TopArtists = sdf1.groupby(['Artist Name'])\
.agg({"Artist Name": "count"})\
.sort("count(Artist Name)", ascending=False)\
.limit(5).show()


+------------------+------------------+
|       Artist Name|count(Artist Name)|
+------------------+------------------+
|   Backstreet Boys|                62|
|    Britney Spears|                48|
|          Westlife|                45|
|The Rolling Stones|                30|
|                U2|                27|
+------------------+------------------+



In [73]:
#F

#ordering the dataframe by Popularity then taking the 1St 10 songs 
Top_10_Songs = sdf1.orderBy(desc('Popularity')).limit(10)
#selecting just the 'Artist Name' and the 'Track Name'from it
Top_10_Songs.select('Artist Name','Track Name').show()


#Top_10_Songs.select('Artist Name','Track Name','Popularity').show()

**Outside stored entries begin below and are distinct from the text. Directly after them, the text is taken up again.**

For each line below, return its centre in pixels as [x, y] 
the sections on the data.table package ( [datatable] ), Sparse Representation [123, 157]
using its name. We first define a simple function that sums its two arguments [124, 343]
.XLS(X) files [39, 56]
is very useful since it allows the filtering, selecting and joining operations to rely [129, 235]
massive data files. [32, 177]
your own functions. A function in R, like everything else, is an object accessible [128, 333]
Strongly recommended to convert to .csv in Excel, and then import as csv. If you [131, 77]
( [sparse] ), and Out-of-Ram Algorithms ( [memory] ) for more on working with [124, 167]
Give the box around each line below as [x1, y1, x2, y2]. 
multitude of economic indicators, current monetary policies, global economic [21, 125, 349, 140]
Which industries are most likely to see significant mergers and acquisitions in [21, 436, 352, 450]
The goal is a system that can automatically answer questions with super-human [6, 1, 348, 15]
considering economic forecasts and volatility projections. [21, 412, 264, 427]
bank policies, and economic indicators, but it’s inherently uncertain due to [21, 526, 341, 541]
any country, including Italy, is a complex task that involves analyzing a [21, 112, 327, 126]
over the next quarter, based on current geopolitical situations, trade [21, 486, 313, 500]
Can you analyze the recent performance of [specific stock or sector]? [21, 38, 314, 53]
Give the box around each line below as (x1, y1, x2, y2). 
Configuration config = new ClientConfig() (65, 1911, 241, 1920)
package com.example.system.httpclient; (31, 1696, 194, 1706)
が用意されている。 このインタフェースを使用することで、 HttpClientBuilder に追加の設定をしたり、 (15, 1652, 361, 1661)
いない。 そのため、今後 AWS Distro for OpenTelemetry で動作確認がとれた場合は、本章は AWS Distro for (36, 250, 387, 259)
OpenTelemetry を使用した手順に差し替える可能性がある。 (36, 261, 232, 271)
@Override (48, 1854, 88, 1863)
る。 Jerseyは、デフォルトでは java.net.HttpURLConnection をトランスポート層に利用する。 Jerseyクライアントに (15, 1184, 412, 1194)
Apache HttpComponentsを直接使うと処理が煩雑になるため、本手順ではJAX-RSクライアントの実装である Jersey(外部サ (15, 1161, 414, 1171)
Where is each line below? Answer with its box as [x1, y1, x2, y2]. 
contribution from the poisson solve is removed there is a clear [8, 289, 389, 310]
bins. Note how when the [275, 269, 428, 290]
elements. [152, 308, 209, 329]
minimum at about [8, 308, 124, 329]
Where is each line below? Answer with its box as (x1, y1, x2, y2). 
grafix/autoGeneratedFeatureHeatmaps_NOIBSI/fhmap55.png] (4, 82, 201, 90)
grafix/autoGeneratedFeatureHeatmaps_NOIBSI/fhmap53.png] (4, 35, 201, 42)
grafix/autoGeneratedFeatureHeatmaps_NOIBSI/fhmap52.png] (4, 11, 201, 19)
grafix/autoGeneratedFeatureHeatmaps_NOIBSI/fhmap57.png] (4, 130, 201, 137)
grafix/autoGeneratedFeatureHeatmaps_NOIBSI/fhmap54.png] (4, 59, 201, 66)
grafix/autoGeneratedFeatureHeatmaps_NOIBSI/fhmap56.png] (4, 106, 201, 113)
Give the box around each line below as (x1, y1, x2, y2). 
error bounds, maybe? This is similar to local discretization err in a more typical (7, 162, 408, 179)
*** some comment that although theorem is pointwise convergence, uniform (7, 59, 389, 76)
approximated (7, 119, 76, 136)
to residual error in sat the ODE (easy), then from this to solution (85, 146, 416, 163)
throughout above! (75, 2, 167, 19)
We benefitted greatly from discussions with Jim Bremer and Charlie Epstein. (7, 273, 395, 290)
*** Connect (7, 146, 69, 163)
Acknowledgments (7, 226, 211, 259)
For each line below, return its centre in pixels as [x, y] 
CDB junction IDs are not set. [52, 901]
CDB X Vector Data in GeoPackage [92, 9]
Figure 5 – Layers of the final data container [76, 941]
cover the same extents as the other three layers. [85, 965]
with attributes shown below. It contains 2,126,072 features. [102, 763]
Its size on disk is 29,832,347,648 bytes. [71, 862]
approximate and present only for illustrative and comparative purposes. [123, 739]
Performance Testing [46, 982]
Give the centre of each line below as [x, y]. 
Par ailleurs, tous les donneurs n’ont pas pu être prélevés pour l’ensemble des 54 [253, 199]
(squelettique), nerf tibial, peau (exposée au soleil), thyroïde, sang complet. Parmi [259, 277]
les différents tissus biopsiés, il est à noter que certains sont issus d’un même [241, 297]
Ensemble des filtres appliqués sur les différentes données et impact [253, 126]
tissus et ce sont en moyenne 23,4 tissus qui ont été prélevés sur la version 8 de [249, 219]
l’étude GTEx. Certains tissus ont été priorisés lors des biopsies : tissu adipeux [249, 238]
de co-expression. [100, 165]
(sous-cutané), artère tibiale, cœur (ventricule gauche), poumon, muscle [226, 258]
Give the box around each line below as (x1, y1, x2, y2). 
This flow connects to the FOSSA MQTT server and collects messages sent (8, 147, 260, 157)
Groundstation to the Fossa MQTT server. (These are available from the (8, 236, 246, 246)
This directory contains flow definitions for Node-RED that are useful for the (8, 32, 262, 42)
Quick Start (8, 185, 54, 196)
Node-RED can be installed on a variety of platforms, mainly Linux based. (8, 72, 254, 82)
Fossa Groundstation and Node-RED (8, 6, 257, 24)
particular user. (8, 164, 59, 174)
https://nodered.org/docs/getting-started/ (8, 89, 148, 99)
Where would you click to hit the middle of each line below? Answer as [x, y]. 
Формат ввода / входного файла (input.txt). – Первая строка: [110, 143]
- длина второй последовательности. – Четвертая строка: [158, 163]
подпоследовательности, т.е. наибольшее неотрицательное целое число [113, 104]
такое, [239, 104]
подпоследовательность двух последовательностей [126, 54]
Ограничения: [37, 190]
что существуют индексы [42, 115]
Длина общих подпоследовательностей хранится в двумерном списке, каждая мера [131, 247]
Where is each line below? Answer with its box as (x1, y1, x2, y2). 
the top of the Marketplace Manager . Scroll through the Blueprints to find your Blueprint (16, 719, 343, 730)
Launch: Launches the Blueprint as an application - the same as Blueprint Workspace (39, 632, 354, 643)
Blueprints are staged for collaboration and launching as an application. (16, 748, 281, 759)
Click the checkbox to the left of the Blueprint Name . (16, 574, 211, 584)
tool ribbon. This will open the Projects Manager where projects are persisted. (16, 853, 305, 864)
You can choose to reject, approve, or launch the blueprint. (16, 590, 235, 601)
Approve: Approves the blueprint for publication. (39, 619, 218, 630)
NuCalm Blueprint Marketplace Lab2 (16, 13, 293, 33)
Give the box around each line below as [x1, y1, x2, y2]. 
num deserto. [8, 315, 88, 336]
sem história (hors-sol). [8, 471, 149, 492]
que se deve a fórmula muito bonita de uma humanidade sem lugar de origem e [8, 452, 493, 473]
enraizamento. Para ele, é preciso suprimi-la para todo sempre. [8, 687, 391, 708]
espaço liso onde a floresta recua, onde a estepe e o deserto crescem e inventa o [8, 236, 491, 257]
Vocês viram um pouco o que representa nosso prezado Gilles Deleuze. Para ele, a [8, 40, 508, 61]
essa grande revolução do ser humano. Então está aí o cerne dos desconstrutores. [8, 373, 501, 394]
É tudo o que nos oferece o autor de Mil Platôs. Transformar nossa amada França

+--------------------+--------------------+
|         Artist Name|          Track Name|
+--------------------+--------------------+
|      Olivia Rodrigo|            good 4 u|
|            Doja Cat|Kiss Me More (fea...|
|The Kid LAROI, Ju...|STAY (with Justin...|
|     Los Legendarios|                Fiel|
|Justin Bieber, Da...|Peaches (feat. Da...|
|                 BTS| Permission to Dance|
|      Rauw Alejandro|          Todo De Ti|
|      Olivia Rodrigo|             deja vu|
|               Riton|Friday (feat. Muf...|
|          The Weeknd|Save Your Tears (...|
+--------------------+--------------------+



In [74]:
#g

#just same as F but here with column danceability instead of popularity
party = sdf1.orderBy(desc('danceability')).limit(5)
party.select('Track Name', 'Artist Name').show()

#party.select('Artist Name','Track Name','danceability').show()



+--------------------+---------------+
|          Track Name|    Artist Name|
+--------------------+---------------+
|      Gucci Umbrella|Whookilledkenny|
|Divine Gosa - Swi...|      Radioclit|
|           kawamurra|        sunflwr|
|  Dancing in My Room|       347aidan|
|    OG Bobby Johnson|           QUE.|
+--------------------+---------------+